I'm rather suspicious of the unsafe block in astar. The mem::uninitialized winds up with an inferred type of String in your example, so it's deliberately creating a dangling string pointer, whereas the crash is coming from an attempt to drop a dangling string pointer. I do not think this is a coincidence.

2 Likes

Thanks. That's a huge help. I agree; the stack trace that I'm getting now with valgrind seems to indicate that something is happening with the String that is returned from the start method. I changed the entire unsafe block of astar to the following:

deque.push_front((*node.state).clone());

...and also had to add Clone to the trait requirements of S::Node. Is this significantly worse? It seems that it only has as many clones as the path is long, which is minimal compared to the prolific clones in the rest of the methods.

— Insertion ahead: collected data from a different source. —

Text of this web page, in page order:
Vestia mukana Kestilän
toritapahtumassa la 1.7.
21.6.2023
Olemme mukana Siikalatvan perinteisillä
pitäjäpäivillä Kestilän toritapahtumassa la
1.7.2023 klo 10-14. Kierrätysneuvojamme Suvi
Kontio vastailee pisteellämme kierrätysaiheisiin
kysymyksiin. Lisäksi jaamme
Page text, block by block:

That seems superficially reasonable; I didn't look closely at what the rest of the astar code is doing, so there might be a better way. The question then is does it fix the crash?

1 Like

Yes, it works as expected now. I think I'll dig more deeply into the astar code later, but this isn't so performance-dependent so I'll stick with my local fork + clone at the moment.